## YOUR OBJECTIVE
Because the pictures are not wanted, give back only the exact text of every entry below.

## DATA RECORDS
══════════════════════════════

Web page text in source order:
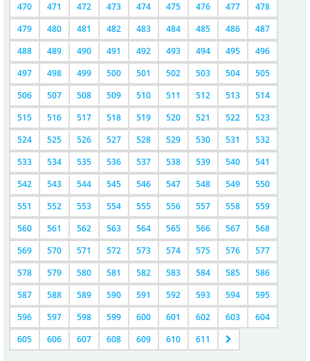
470
471 472 473 474 475 476 477
478
479
480 481 482 483 484 485 486
487
488
489 490 491 492 493 494 495
496
497
498 499 500 501 502 503 504
505
506
507 508 509 510 511 512 513
514
515
516 517 518 519 520 521 522
523
524
525 526 527 528 529 530 531
532
533
534 535 536 537 538 539 540
541
542
543 544 545 546 547 548 549
550
551
552 553 554 555 556 557 558
559
560
561 562 563 564 565 566 567
568
569
570 571 572 573 574 575 576
577
578
579 580 581 582 583 584 585
586
587
588 589 590 591 592 593 594
595
596
597 598 599 600 601 602 603
604
605
606 607 608 609 610 611
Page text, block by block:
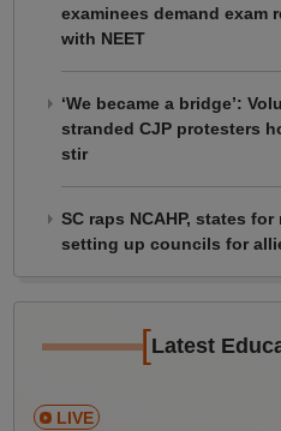
examinees demand exam
with NEET
‘We became a bridge’:
stranded CJP protesters
stir
SC raps NCAHP, states
setting up councils for
[Latest
LIVE
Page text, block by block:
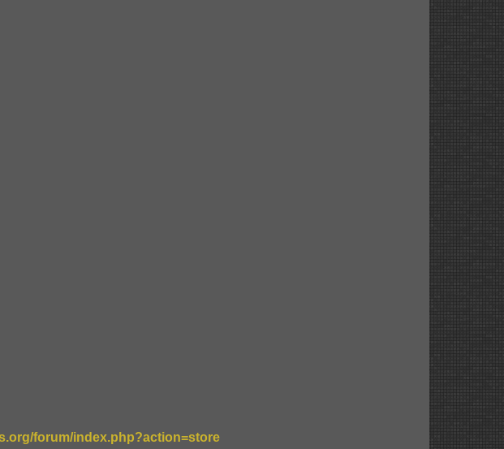
forum/index.php?action=store
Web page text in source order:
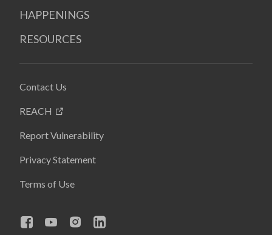
HAPPENINGS
RESOURCES
Contact Us
REACH
Report Vulnerability
Privacy Statement
Terms of Use
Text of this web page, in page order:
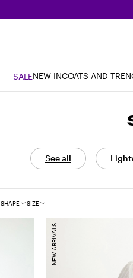
SALENEW INCOATS AND
See all
SHAPE SIZE
NEW ARRIVALS
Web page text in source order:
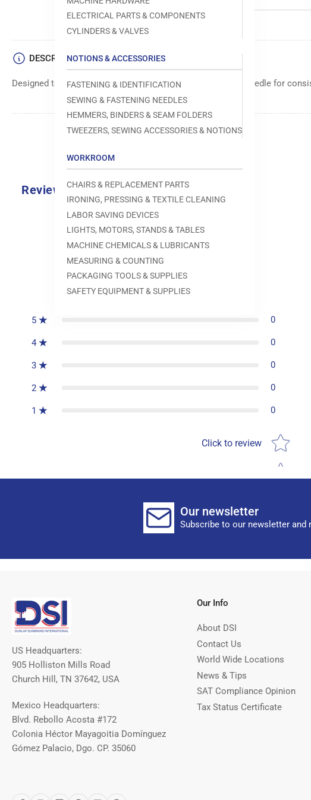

══════════════════════════════

## EXERCISE OUTPUT
Web page text in source order:
470
471 472 473 474 475 476 477
478
479
480 481 482 483 484 485 486
487
488
489 490 491 492 493 494 495
496
497
498 499 500 501 502 503 504
505
506
507 508 509 510 511 512 513
514
515
516 517 518 519 520 521 522
523
524
525 526 527 528 529 530 531
532
533
534 535 536 537 538 539 540
541
542
543 544 545 546 547 548 549
550
551
552 553 554 555 556 557 558
559
560
561 562 563 564 565 566 567
568
569
570 571 572 573 574 575 576
577
578
579 580 581 582 583 584 585
586
587
588 589 590 591 592 593 594
595
596
597 598 599 600 601 602 603
604
605
606 607 608 609 610 611
Page text, block by block:
examinees demand exam
with NEET
‘We became a bridge’:
stranded CJP protesters
stir
SC raps NCAHP, states
setting up councils for
[Latest
LIVE
Page text, block by block:
forum/index.php?action=store
Web page text in source order:
HAPPENINGS
RESOURCES
Contact Us
REACH
Report Vulnerability
Privacy Statement
Terms of Use
Text of this web page, in page order:
SALENEW INCOATS AND
See all
SHAPE SIZE
NEW ARRIVALS
Web page text in source order:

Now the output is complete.